BTN: Do you see a bright future for travel and tourism?
MVS: We believe the future looks very bright.
South Africa’s arrivals (a year after the World Cup) are good. By April year-on-year foreign (overseas) arrivals had grown 9.7 percent.
We have campaigns in our key markets and on the global platforms that deliver billions of consumers to us.
The destination’s profile has never been as high… especially after the phenomenal success of the 2010 World Cup. We have a nation of tourist-friendly people, and an industry that’s capable and skilled at delivering both world-class experiences and service. We have more than 110 Joint Marketing Agreements active in our key markets to make South Africa accessible to a world of consumers
Seven airlines have already (or will be) operating new flights into Cape Town. At this stage these equate to an additional 20 flights a week into South Africa, giving evidence of the strong confidence the international sector has in our destination.
BTN: What are the main challenges ahead for South African tourism?
MVS: South Africa is subject to similar challenges that destinations all over the world face. There is, in the wake of the World Cup, an oversupply of tourism infrastructure and accommodation. A recent survey found that South Africa has gained about 21 percent more hotel rooms than it had in 2007.

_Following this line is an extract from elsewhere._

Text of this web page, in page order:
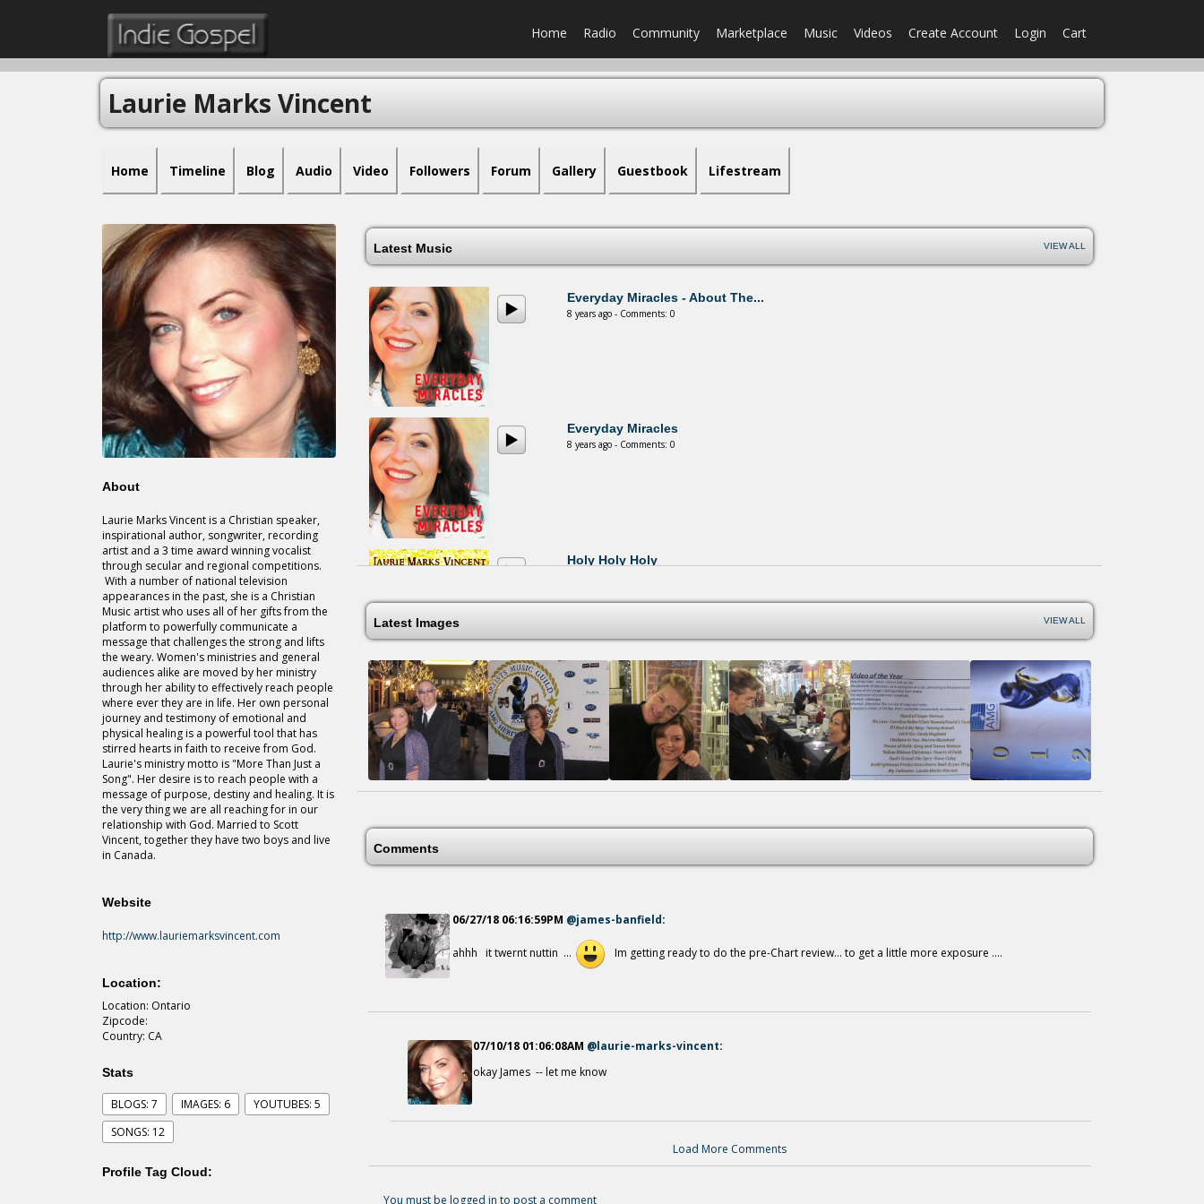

The world continues to hurt from the 2008/2009 recession and consumers are concentrating on getting back on their financial feet. This means keeping up with essential expenses, and sacrificing luxury buys like travel.

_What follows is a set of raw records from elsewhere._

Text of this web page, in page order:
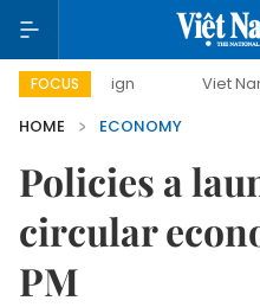
FOCUSViet Nam New Era
HOME
ECONOMY
Policies a
circular
PM
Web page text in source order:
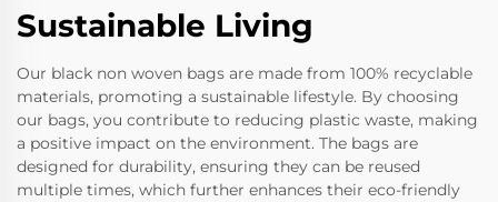
Sustainable Living
Our black non woven bags are made from 100% recyclable
materials, promoting a sustainable lifestyle. By choosing
our bags, you contribute to reducing plastic waste, making
a positive impact on the environment. The bags are
designed for durability, ensuring they can be reused
multiple times, which further enhances their eco-friendly

Airfare (pushed up by rising fuel costs) to South Africa is seen as costly… especially from the traditional markets. Airport taxes push the cost up further. We see this in modest arrivals growth from the traditional markets where travellers are now choosing short-haul holidays instead of trips over to long-haul destinations.
It’s also become far more expensive to run a tourism business. The costs, in fact, of operating a business have risen by an estimated 22 percent in the last three years. Rising costs are driven by the cost of electricity, water, municipal levies, labour and food prices. Businesses, understandably, struggle to remain viable when demand for their services wanes.

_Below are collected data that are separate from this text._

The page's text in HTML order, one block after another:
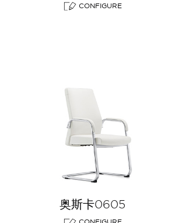
CONFIGURE
奥斯卡0605
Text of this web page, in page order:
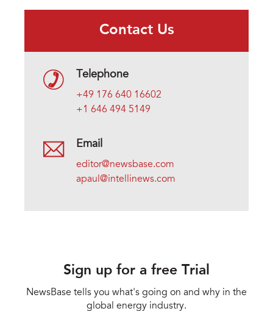
Contact Us
Telephone
+49 176 640 16602
+1 646 494 5149
Email
editor@newsbase.com
apaul@intellinews.com
Sign up for a free Trial
NewsBase tells you what's going on and why in the
global energy industry.
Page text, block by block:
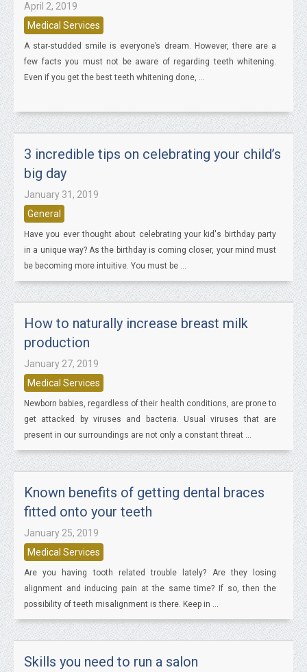
April 2, 2019
Medical Services
A star-studded smile is everyone’s dream. However, there are a
few facts you must not be aware of regarding teeth whitening.
Even if you get the best teeth whitening done, ...
3 incredible tips on celebrating your child’s
big day
January 31, 2019
General
Have you ever thought about celebrating your kid's birthday party
in a unique way? As the birthday is coming closer, your mind must
be becoming more intuitive. You must be ...
How to naturally increase breast milk
production
January 27, 2019
Medical Services
Newborn babies, regardless of their health conditions, are prone to
get attacked by viruses and bacteria. Usual viruses that are
present in our surroundings are not only a constant threat ...
Known benefits of getting dental braces
fitted onto your teeth
January 25, 2019
Medical Services
Are you having tooth related trouble lately? Are they losing
alignment and inducing pain at the same time? If so, then the
possibility of teeth misalignment is there. Keep in ...
Skills you need to run a salon

Buying more affordably is also a real factor in global travel behaviour. This is unsurprising given the economic conditions that the world is recovering from. And it accounts, at least to some measure, for diminishing support in some sectors of the local industry.
The issues come down to one thing: economic forces demanding a correction in the supply and demand structure of the industry.
BTN: What sets South Africa apart from any other destination?
MVS: South Africa’s natural beauty is rivalled, we believe, by no other destination on earth… from beach to wilderness to mountains, the scenery is spectacular.
Our safari offers are justifiably world famous. But South Africa offers more than beautiful vistas and the untamed Big Five. The destination offers warm, friendly welcoming people – a nation that welcomes tourists into their homes, villages and families.
South Africa also offers unsurpassed infrastructure in big, friendly cities with amazing nightlife, shopping and dining. South Africa has become one of the most desired holiday destinations in the world today… and we are working hard to ensure it maintains that status year after year.